An open API service indexing awesome lists of open source software.

https://github.com/titu1994/warprnnt_numba

WarpRNNT loss ported in Numba CPU/CUDA for Pytorch
https://github.com/titu1994/warprnnt_numba

Last synced: 7 months ago
JSON representation

WarpRNNT loss ported in Numba CPU/CUDA for Pytorch

Awesome Lists containing this project

README

          

# RNNT loss in Pytorch - Numba JIT compiled (warprnnt_numba) [![Test-CPU](https://github.com/titu1994/warprnnt_numba/actions/workflows/CI-CPU.yml/badge.svg)](https://github.com/titu1994/warprnnt_numba/actions/workflows/CI-CPU.yml)

Warp RNN Transducer Loss for ASR in Pytorch, ported from [HawkAaron/warp-transducer](https://github.com/HawkAaron/warp-transducer) and a replica of the stable version in NVIDIA Neural Module repository ([NVIDIA NeMo](https://github.com/NVIDIA/NeMo)).

NOTE: The code here will have experimental extensions and may be potentially unstable, use the version in NeMo for long term supported loss version of RNNT for PyTorch.

# Supported Features

Currently supports :

1) WarpRNNT loss in pytorch for CPU / CUDA (jit compiled)
2) [FastEmit](https://arxiv.org/abs/2010.11148)
3) Gradient Clipping (from Torch Audio)

# Installation
You will need PyTorch (usually the latest version should be used), plus installation of [Numba](https://numba.pydata.org/) in a Conda environment (pip only environment is untested but may work).

```
# Follow installation instructions to install pytorch from website (with cuda if required)
conda install -c conda-force numba or conda update -c conda-forge numba (to get latest version)

# Then install this library
pip install --upgrade git+https://github.com/titu1994/warprnnt_numba.git
```

# Usage

Import `warprnnt_numba` and use `RNNTLossNumba`. If attempting to use CUDA version of loss, it is advisable to test that your installed CUDA version is compatible with numba version using `numba_utils`.

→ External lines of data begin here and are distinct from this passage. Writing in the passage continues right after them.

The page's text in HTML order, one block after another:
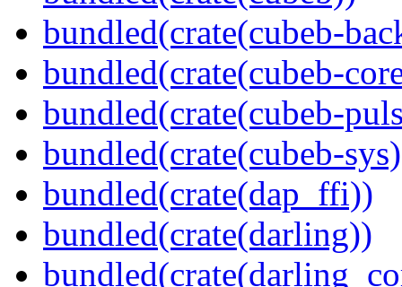
bundled(crate(cubeb-
bundled(crate(cubeb-
bundled(crate(cubeb-
bundled(crate(cubeb-
bundled(crate(dap_ffi))
bundled(crate(darling))
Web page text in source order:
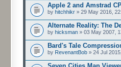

There is also included a very slow numpy/pytorch explicit-loop based loss implementation for verification of exact correct results.

```python
import torch
import numpy as np
import warprnnt_numba

# Define the loss function
fastemit_lambda = 0.001 # any float >= 0.0
loss_pt = warprnnt_numba.RNNTLossNumba(blank=4, reduction='sum', fastemit_lambda=fastemit_lambda)

# --------------
# Example usage

device = "cuda"
torch.random.manual_seed(0)

# Assume Batchsize=2, Acoustic Timesteps = 8, Label Timesteps = 5 (including BLANK=BOS token),
# and Vocabulary size of 5 tokens (including RNNT BLANK)
acts = torch.randn(2, 8, 5, 5, device=device, requires_grad=True)
sequence_length = torch.tensor([5, 8], dtype=torch.int32,
device=device) # acoustic sequence length. One element must be == acts.shape[1].

# Let 0 be MASK/PAD value, 1-3 be token ids, and 4 represent RNNT BLANK token
# The BLANK token is overloaded for BOS token as well here, but can be different token.
# Let first sample be padded with 0 (actual length = 3). Loss is computed according to supplied `label_lengths`.
# and gradients for the 4th index onwards (0 based indexing).
labels = torch.tensor([[4, 1, 1, 3, 0], [4, 2, 2, 3, 1]], dtype=torch.int32, device=device)
label_lengths = torch.tensor([3, 4], dtype=torch.int32,
device=device) # Lengths here must be WITHOUT the BOS token.

# If on CUDA, log_softmax is computed internally efficiently (preserving memory and speed)
# Compute it explicitly for CPU, this is done automatically for you inside forward() of the loss.
# -1-th vocab index is RNNT blank token here.
loss_func = warprnnt_numba.RNNTLossNumba(blank=4, reduction='none',
fastemit_lambda=0.0, clamp=0.0)
loss = loss_func(acts, labels, sequence_length, label_lengths)
print("Loss :", loss)
loss.sum().backward()

# When parsing the gradients, look at grads[0] -
# Since it was padded in T (sequence_length=5 < T=8), there are gradients only for grads[0, :5, :, :].
# Since it was padded in U (label_lengths=3+1 < U=5), there are gradeints only for grads[0, :5, :3+1, :].
grads = acts.grad
print("Gradients of activations :")
print(grads)
```

# Tests

Tests will perform CPU only checks if there are no GPUs. If GPUs are present, will run all tests once for `cuda:0` as well.

```bash
pytest tests/
```

# Requirements

- pytorch >= 1.10. Older versions might work, not tested.
- numba - Minimum required version is 0.53.0, preferred is 0.54+.